§ Problem requirements: From the entries below, copy every line where the string "tooling" appears.

==== Raw data

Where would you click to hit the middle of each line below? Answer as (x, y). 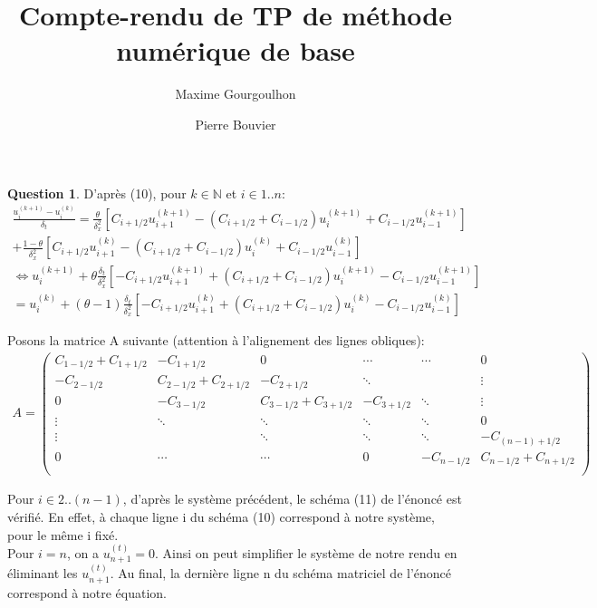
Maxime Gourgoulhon (236, 94)
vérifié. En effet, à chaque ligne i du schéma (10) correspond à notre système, (221, 517)
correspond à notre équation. (87, 592)
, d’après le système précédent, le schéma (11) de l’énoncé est (292, 499)
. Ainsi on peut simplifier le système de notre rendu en (306, 553)
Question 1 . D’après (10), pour (97, 193)
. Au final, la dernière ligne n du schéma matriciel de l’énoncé (281, 573)
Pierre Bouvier (236, 124)
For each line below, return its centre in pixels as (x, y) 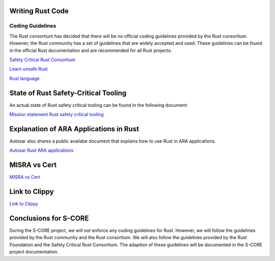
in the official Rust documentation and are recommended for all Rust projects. (91, 50)
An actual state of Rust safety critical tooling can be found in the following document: (99, 105)
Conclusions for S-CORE (49, 218)
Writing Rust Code (39, 11)
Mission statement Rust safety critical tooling (57, 114)
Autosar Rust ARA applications (42, 151)
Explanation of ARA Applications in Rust (74, 129)
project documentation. (34, 252)

========

§ Reply:
An actual state of Rust safety critical tooling can be found in the following document: (99, 105)
Mission statement Rust safety critical tooling (57, 114)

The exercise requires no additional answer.